___ Entries shown

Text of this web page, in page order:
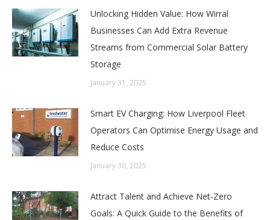
Unlocking Hidden Value: How Wirral
Businesses Can Add Extra Revenue
Streams from Commercial Solar Battery
Storage
January 31, 2025
Smart EV Charging: How Liverpool Fleet
Operators Can Optimise Energy Usage and
Reduce Costs
January 30, 2025
Attract Talent and Achieve Net-Zero
Goals: A Quick Guide to the Benefits of
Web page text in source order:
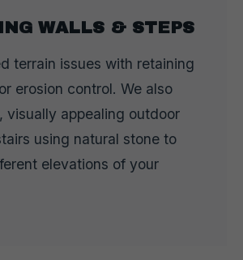
WALLS & STEPS
terrain issues with retaining
erosion control. We also
visually appealing outdoor
using natural stone to
elevations of your
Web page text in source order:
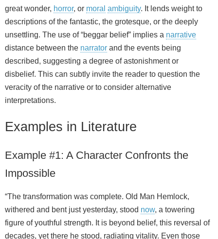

______

About this task: Print out each record exactly as shown, but keep the pictures out.

Task answer:
Text of this web page, in page order:
Unlocking Hidden Value: How Wirral
Businesses Can Add Extra Revenue
Streams from Commercial Solar Battery
Storage
January 31, 2025
Smart EV Charging: How Liverpool Fleet
Operators Can Optimise Energy Usage and
Reduce Costs
January 30, 2025
Attract Talent and Achieve Net-Zero
Goals: A Quick Guide to the Benefits of
Web page text in source order:
WALLS & STEPS
terrain issues with retaining
erosion control. We also
visually appealing outdoor
using natural stone to
elevations of your
Web page text in source order:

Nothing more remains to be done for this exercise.